We review a district court’s grant of judgment on the pleadings de novo. Clemons v. Crawford, 585 F.3d 1119, 1124 (8th Cir. 2009). The movant bears the burden of “clearly establish[ing] that there are no material issues of fact and that it is entitled to judgment as a matter of law.” Porous Media Corp. v. Pall Corp., 186 F.3d 1077, 1079 (8th Cir. 1999). At this stage in the proceedings, we view all facts pled by von Kaenel as true and grant him all reasonable inferences. Clemons, 585 F.3d at 1124 (quoting Poehl v. Countrywide Home Loans, Inc., 528 F.3d 1093, 1096 (8th Cir. 2008)).

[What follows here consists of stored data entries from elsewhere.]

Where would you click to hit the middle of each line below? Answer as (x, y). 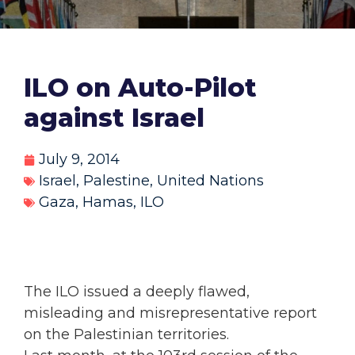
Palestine (116, 181)
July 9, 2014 (79, 160)
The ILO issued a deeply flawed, (137, 292)
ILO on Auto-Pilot (140, 88)
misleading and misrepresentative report (170, 313)
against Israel (114, 118)
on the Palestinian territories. (126, 335)
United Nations (210, 181)
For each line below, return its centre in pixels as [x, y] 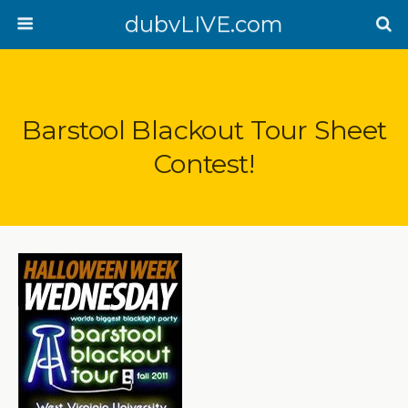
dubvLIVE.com [204, 24]
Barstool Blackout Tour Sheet [204, 130]
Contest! [204, 163]

While a court generally may not consider matters outside the pleadings on a motion for judgment on the pleadings, exceptions include: “matters incorporated by reference or integral to the claim, items subject to judicial notice, matters of public record, orders, items appearing in the record of the case, and exhibits attached to the

-4- complaint whose authenticity is unquestioned.” Williams v. Employers Mut. Cas. Co., 845 F.3d 891, 903–04 (8th Cir. 2017) (quoting Miller v. Redwood Toxicology Lab., Inc., 688 F.3d 928, 931 n.3 (8th Cir. 2012)). Here, both parties have extensively referenced and argued about the impact of the state court proceedings on von Kaenel’s federal ADEA claim.